How To Love Running In The Snow And Ice

How To Love Running In Snow And Ice

dress for success when running in snow and ice

Learn to love the cold.

Running in snow and ice is a major departure from summer running conditions when we don our favorite short shorts and simply grab a bottle of water and head out the door. You don't need a certified running coach to enjoy road or trail running in colder climes but you might want some helpful tips.

Running through a snow-covered trail can be a truly rewarding experience. Some of our favorite runs have been on our favorite summer trail but with a fresh coating of snow adding a new world of whimsy and awe. Here are some helpful tips to keep you running all winter long.

Find A Traction Device.

A traction device is a piece of equipment designed to fit over your shoes to give you extra grip in snow and ice. You can find devices for running on ice on the pavement, on trails, and more. Depending on road or trail conditions you may want something more low profile with just a few small spikes or if you're a die-hard trail runner you can find traction devices that are closer to full crampons. Our favorite traction device is this one from Black Diamond.

While many trail running shoes are equipped to deal with variable conditions, few of them cope with black ice or other forms of slippery surfaces. The fresh snow can hide a lot of trail dangers so a traction device is of great importance.

Dress for success.

Don't be silly, start chilly! Running the snow-covered trails can be a blast but not if your body temperature is out of control. There are a few key strategies to stay warm while running in winter and they don't require you to spend much money.

Block the wind! You'll want to use a wind-blocking layer as your outermost layer. This accomplishes both stopping the frigid wind from chilling you to the bone but also keeps your body heat in. Relying on your body heat will allow you to stay comfortable no matter how cold it gets.

We love a thin merino wool baselayer as our next-to-skin garment, followed by a heavier wool layer, and then a vest. Our favorite winter running layers are from Tracksmith and Rabbit As referenced in our Winter Layering Guide (you'll have to sign up for our newsletter to access this), your layering strategy is key to staying comfortable throughout winter.

running in snow and ice requires special preparations

Shorten your stride.

Watch for black ice and other obstacles by shortening your stride and increasing your cadence. This style of running can help you scan far ahead for any obstacles while allowing you greater maneuverability. Shortening your stride also helps to keep your heart rate in check. Sweat is the enemy when the mercury plummets so it's a good idea to keep a close watch (no pun intended) on your heart rate and sweat levels.

Hydrate.

Winter hydration is the Achilles heel of many athletes. During periods of hard exercise in the cold you may not feel the same thirst that you feel during the summer. Hydration plays the same key role in running in winter as it does in summer so you may need to force water down during your runs.

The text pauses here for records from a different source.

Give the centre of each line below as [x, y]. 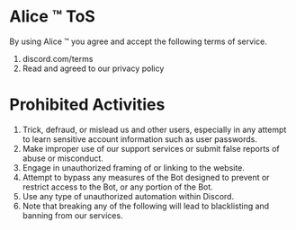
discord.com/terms [58, 58]
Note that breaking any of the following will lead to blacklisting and [146, 206]
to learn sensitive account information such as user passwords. [140, 139]
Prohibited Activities [87, 105]
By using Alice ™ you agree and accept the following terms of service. [138, 41]
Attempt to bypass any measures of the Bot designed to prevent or [146, 177]
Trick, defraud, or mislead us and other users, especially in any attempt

Sweat levels will change from winter to summer so you will want a different hydration strategy. Here at Cold Case Gear HQ we tend to use less electrolyte replacement during the colder months because we lose much less sweat in winter as opposed to summer.

Protect your digits.

Nothing ruins a winter run faster than cold toes or fingers. Every body is going to be different here so take our recommendations with a grain of salt. Protecting your hands from the freezing cold is no small chore.

We normally piece mittens over gloves because mittens just are warming. By keeping all your fingers in close proximity you can take advantage of your own body heat. Otherwise, your fingers are left isolated out in the cold. Our favorite pair of gloves are from Tracksmith and they are a 2-1 mitten and glove combo.

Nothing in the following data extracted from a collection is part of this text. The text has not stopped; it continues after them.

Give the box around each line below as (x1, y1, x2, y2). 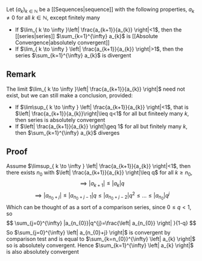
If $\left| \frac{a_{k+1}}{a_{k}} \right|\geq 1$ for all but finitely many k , (14, 123, 188, 130)
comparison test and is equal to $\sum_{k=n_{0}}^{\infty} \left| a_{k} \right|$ (6, 235, 196, 242)
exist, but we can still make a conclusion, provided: (6, 91, 133, 99)
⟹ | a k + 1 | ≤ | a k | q (80, 180, 125, 188)
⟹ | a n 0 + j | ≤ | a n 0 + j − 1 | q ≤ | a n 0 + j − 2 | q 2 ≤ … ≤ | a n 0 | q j (34, 191, 170, 201)
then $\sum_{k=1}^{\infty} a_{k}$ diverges (14, 129, 120, 136)
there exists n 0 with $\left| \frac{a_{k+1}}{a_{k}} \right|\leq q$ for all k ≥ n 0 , (6, 169, 193, 178)
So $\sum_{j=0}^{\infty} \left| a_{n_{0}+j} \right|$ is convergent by (6, 228, 171, 236)

As for our little piggies nothing beats a good pair of wool socks and some Gore-Tex shoes. During the summer Gore-Tex shoes become too hot to run in because they sacrifice breathability for waterproofness. In the winter, this trade-off becomes less desirable. This combination has kept your author warm for runs in excess of three hours in temps down to -5 degrees Fahrenheit.

You're gonna need a bigger vest.

Trail running vests are amazing and they come in all shapes and sizes. For running in snow and ice I'd steer you towards a running vest with a volume in excess of 12 liters. If you are new to running in snow and ice or running in the cold in general you are likely to go through a lot of trial and error when it comes to finding the clothing that works best for you.

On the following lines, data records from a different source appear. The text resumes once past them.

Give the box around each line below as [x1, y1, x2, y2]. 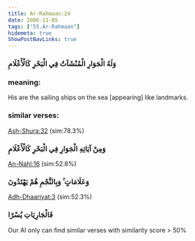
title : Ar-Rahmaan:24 [8, 10, 71, 17]
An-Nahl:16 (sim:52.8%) [8, 159, 77, 167]
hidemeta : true [8, 29, 52, 37]
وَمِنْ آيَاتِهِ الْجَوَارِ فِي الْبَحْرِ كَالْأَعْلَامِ [8, 144, 107, 153]
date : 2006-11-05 [8, 17, 58, 24]
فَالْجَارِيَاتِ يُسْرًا [8, 210, 53, 219]
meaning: [8, 77, 41, 87]
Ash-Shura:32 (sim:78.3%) [8, 126, 85, 135]

A larger running vest allows you to store your extra layers with ease for when you either need to put them on or strip them off. When I embark on a cold run I tend to bring at least a down jacket and some larger gloves with me.

The down jacket adds a ton of extra warmth for when I'm either standing still or perhaps I've run a bit harder than I planned and now I have to walk back to the car because I'm bonked. You will find that staying warm while running in snow and cold requires a lot less clothing than just standing still in the cold. You don't want to be in a situation where you're dressed for running in the cold, but you can't run. You'll chill to the bone.

The extra gloves are great for the same reason. If I'm unable to move with enough speed to generate the requisite heat, I'll need to toss on the extra gloves.